This is your equivalent question: "What does the identity element represent in set-theoretic terms for any set containing it?" However, this can't be answered because first of all, it's not even possible to generalize what the identity element represents, since what it represents depends on the set you're discussing. In one set, the identity could be "purely real" and in another, the identity could be "purely bananas".

 

[agentredlum]

Does "it" in your sentence refer to the same thing? If so, zero is neither positive nor negative.Like Anonymous217 said, it depends on which zero you're talking about. Zero in the reals is different from zero in the complex numbers.
Both real and imaginary AND neither real nor imaginary?

That's being too vague on your definition. As I said, it depends moreover on how you define your set which contains 0. Any approach to zero in the complex plane approaches 0 = a + bi = 0 + 0i, which is 0 in the real and 0 in the complex. Or you could consider C as R^2, so 0 in C is just (0,0) in R^2. In R^2, (0,0) is "purely real". However in C, 0 is "both imaginary and real". So even if you're considering two isomorphic structures, what the element actually means depends on what the structure is.

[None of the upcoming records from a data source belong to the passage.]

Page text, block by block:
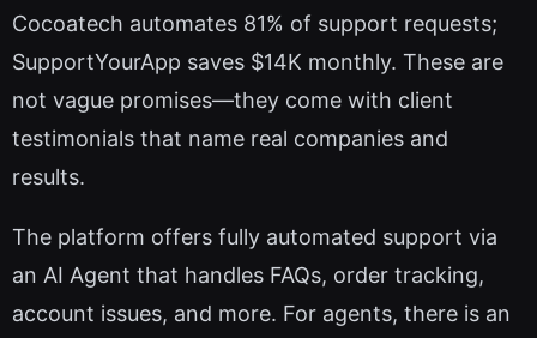
Cocoatech automates 81% of support requests;
SupportYourApp saves $14K monthly. These are
not vague promises—they come with client
testimonials that name real companies and
results.
The platform offers fully automated support via
an AI Agent that handles FAQs, order tracking,
account issues, and more. For agents, there is an
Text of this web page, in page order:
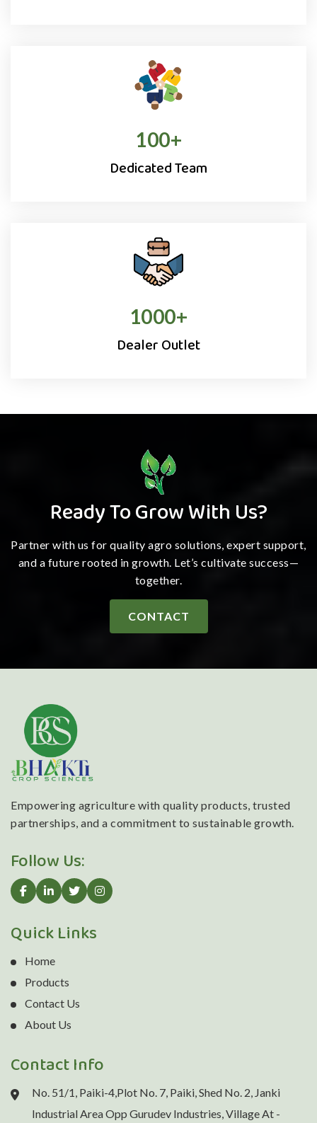
100+
Dedicated Team
1000+
Dealer Outlet
Ready To Grow With Us?
Partner with us for quality agro solutions, expert support,
and a future rooted in growth. Let’s cultivate success—
together.
CONTACT
Empowering agriculture with quality products, trusted
partnerships, and a commitment to sustainable growth.
Follow Us:
Quick Links
Home
Products
Contact Us
About Us
Contact Info
No. 51/1, Paiki-4,Plot No. 7, Paiki, Shed No. 2, Janki
Industrial Area Opp Gurudev Industries, Village At -
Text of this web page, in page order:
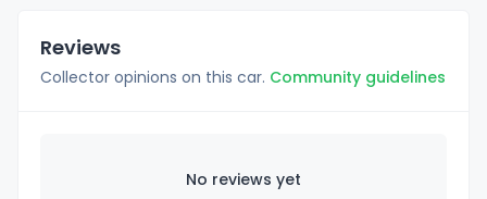
Reviews
Collector opinions on this car. Community guidelines
No reviews yet
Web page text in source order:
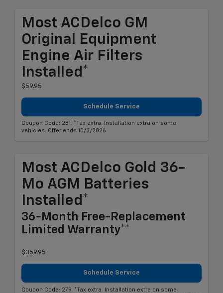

This is your equivalent question: "What does the identity element represent in set-theoretic terms for any set containing it?" However, this can't be answered because first of all, it's not even possible to generalize what the identity element represents, since what it represents depends on the set you're discussing. In one set, the identity could be "purely real" and in another, the identity could be "purely bananas".

Well, let's just consider the real number line for now. If I want to discover whether zero is positive or negative, is it wrong to consider other numbers close to zero?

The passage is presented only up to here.